En effet Soeur Anne est dans le doute, fait-elle tout ce qu'il faut pour être une épouse du Christ. Cette interrogation sur sa foi fut aussi vécue un moment par Sainte-Thérèse de Lisieux. Dans ces moments Soeur Anne revient sur sa vie d'avant, son entrée dans les ordres incomprise par sa famille, la mort de son père annoncé brutalement pas la mère supérieure . Cette remise en question est d'autant plus vive qu'elle voit dans Jeanne, Soeur Marie-Blandine, une vocation pleine, rayonnante, au point d'en être « Troublée par sa vigueur triomphante au milieu de nulle part, à l'ombre du monde ; le frisson de la foi »
Dans cette communauté, l'humain prend toute sa place, lorsque des sentiments peuvent naître entre deux êtres. C'est ce que démontre Claire Conruyt dans Mourir au Monde. Une vie dans un communauté n'est pas celle d'un long fleuve tranquille. La mesquinerie, les murmures, les rumeurs, les ragots se font jour. « Soeur Anne ayant développé un attachement trop fort pour Jeanne. » Malgré que l'on ne sait rien, l'on subodore, et comme la règle édicte que l'on ne doit pas être trop proche,
la calomnie la médisance se fait jour, d'autant plus que l'on intercepte des lettres entre ses deux soeurs et que l'on les remets à la Soeur Supérieure. Quel place reste-t-il pour l'affection et l'humanité quand entrer dans les ordres exige de se défaire de soi-même pour s'abandonner à Dieu ? Comment la communauté peut-elle comprendre la délivrance de Soeur Anne pour qui la foi ne suffit plus, repose entièrement sur la relation avec Jeanne. 

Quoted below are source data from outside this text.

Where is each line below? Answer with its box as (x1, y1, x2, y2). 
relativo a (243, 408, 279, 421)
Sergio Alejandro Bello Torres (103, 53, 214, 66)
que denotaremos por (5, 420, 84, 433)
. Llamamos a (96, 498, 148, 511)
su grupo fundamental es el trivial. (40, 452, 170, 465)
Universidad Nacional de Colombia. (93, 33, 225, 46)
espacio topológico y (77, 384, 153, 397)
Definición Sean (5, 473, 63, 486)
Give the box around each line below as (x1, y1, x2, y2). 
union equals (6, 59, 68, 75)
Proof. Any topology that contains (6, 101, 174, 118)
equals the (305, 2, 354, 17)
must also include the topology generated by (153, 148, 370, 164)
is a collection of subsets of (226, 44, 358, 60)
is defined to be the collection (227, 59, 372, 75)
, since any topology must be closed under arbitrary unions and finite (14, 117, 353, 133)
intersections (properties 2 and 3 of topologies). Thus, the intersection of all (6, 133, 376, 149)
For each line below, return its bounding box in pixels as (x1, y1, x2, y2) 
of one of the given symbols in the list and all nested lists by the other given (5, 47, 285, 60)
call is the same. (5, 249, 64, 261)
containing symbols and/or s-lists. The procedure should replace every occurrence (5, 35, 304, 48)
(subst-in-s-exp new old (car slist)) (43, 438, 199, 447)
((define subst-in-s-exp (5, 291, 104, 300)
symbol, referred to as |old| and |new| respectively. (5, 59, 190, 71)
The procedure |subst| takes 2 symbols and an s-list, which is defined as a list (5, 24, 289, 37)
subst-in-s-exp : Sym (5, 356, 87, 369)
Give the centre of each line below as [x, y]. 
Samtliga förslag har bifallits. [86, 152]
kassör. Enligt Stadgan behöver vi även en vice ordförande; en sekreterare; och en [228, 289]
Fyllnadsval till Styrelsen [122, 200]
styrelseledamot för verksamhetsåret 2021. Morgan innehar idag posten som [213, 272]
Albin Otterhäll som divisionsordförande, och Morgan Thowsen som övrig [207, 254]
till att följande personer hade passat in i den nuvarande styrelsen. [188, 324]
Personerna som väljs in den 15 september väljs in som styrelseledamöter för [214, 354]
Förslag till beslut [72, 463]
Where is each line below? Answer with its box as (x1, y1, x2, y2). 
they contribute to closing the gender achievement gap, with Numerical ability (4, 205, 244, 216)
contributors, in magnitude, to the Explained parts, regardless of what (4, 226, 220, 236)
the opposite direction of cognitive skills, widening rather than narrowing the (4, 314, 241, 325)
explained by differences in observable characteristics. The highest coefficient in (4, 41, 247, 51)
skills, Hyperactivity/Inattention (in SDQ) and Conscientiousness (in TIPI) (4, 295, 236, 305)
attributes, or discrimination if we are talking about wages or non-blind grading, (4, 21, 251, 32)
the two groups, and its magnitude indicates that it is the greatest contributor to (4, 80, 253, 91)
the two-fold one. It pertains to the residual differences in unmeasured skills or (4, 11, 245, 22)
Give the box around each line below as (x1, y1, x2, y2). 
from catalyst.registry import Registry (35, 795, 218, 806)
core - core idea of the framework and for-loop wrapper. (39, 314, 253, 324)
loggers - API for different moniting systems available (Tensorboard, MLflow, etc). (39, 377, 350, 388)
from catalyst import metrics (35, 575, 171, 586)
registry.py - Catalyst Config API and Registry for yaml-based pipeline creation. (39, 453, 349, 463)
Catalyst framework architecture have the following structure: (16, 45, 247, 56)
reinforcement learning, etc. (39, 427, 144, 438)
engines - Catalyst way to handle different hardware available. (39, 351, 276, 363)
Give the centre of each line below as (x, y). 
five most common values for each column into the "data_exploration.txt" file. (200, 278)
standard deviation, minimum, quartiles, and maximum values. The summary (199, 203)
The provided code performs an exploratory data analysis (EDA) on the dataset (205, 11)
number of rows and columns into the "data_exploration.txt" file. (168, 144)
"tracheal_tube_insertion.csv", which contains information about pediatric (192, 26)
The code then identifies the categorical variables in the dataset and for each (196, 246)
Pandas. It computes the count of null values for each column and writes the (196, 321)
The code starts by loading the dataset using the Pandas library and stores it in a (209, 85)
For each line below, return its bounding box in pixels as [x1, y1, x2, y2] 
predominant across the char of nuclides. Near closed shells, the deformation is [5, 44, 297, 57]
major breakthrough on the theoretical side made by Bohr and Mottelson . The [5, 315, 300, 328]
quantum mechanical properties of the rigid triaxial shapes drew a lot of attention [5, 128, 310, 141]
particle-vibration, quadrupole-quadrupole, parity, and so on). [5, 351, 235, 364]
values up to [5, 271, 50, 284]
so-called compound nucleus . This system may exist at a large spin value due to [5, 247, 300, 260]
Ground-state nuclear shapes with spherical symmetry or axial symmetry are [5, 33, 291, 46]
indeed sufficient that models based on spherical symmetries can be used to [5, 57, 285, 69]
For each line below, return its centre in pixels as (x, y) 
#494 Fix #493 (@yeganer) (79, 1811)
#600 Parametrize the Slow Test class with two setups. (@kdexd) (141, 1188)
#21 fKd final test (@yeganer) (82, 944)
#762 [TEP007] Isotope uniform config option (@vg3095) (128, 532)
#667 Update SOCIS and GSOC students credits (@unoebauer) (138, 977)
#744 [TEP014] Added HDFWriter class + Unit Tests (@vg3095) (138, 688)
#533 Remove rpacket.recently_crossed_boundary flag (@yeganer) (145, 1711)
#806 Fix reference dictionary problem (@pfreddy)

«  Je vais partir Jeanne. Je souris en disant cela car il n'y a rien qui me rende plus heureuse que de renoncer à vous et de vous laisser en paix , dit Soeur Anne, avant que la mauvaise foi des langues de la communauté ne trahissent leurs véritables sentiments ou qu'une idiote corrompe leur attachement. »
Chaque soir, Jeanne constate que Soeur Anne n'est pas partie, elle est là tout prêt. «  Elle est malade c'est tout. Mère Supérieur lui a dit : Il faut qu'elle se repose. » le silence s'impose, seule une correspondance subsiste même lorsque Soeur Anne sera partie effectivement. La dernière lettre que vous lirez avec émotion sera celle de Soeur Anne à Jeanne. Elle pose cette question : « A quoi ressemble une lettre d'amour ? » Vous le saurez en lisant Mourir au Monde de Claire Conruyt qui a décrit si bien la confusion des sentiments dans cet univers clos, qui malgré tout reste imprégné de silence, de calme et de prières. Bien à vous.